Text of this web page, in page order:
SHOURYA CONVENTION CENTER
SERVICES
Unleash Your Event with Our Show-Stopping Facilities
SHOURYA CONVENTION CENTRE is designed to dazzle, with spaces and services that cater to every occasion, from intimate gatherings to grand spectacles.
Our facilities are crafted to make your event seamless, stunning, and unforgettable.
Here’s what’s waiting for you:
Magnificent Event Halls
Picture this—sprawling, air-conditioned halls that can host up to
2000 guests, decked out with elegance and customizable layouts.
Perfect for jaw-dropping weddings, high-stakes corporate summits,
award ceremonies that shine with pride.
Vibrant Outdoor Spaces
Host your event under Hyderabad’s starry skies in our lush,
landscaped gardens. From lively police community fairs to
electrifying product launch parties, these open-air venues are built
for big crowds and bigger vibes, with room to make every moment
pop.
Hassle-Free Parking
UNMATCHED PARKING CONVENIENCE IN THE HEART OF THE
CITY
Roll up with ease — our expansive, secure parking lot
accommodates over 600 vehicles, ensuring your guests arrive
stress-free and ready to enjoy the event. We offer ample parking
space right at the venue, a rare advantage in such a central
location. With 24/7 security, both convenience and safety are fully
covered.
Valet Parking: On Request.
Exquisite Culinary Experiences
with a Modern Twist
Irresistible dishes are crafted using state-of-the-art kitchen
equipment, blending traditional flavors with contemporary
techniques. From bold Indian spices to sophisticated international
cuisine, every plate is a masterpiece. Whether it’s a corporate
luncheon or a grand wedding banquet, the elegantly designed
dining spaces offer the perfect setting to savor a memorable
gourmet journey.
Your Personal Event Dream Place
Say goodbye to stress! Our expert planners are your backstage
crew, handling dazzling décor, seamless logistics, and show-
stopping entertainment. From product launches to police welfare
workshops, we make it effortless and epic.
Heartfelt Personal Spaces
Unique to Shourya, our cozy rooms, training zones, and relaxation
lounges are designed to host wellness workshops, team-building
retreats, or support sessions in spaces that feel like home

#### [Instructions to follow]
Whenever a line of the material holds the word "crafted", copy it out.

#### [Task result]
Our facilities are crafted to make your event seamless, stunning, and unforgettable.
Irresistible dishes are crafted using state-of-the-art kitchen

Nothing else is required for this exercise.